Ah, era esto
La filosofía es el arte de atar las ideas sueltas como la literatura el de articular las obsesiones sueltas
“Atar cabos”, he ahí una expresión acertadísima. Describe lo que ocurre en la cabeza de alguien cuando se asocian dos o más hechos alejados en el tiempo o en el espacio. Algo se abrocha de súbito en un clic mental que ilumina un suceso oscuro. Un día, atando cabos, descubrimos que los Reyes eran los padres. Es solo un ejemplo. Al atar cabos se unen cosas o personas que hasta ese instante nada tenían que ver entre sí. Quizá tú mismo eres un cabo suelto en la cabeza de otro. La humanidad entera son siete mil millones de cabos sueltos movidos por el viento como los flecos de una falda. Ese anciano con el que te acabas de cruzar en el parque es un cabo suelto, igual que el chino que regenta la tienda de comestibles de la esquina, la indigente que pide limosna a la salida del supermercado o el profesor de Ciencias Naturales que explica ahora mismo la función clorofílica a un grupo de alumnos con astenia primaveral. Cuando nace un niño nace un cabo suelto y cuando muere un viejo muere un cabo suelto. La filosofía es el arte de atar las ideas sueltas como la literatura el de articular las obsesiones sueltas.
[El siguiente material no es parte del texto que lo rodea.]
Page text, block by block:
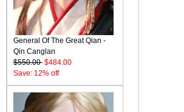
General Of The Great Qian -
Qin Canglan
$550.00 $484.00
Save: 12% off

Un día, en un funeral de corpore insepulto, al observar el rostro de una de las asistentes, até cabos y comprendí que el muerto y ella habían sido amantes. Estudiar consiste en atar cabos. Cuando algo que leíste en un libro de historia se completa con algo leído en uno de aritmética se ata un cabo. Los cabos se desatan también por fallos de la memoria o por intereses inconfesables. Esos cabos que quedan sueltos permanecen sueltos a la espera de que algo o alguien los vuelva a anudar. La parca ata todos los cabos. “Ah, era esto”, dice el protagonista de La muerte de Ivan Ilich unos segundos antes de expirar.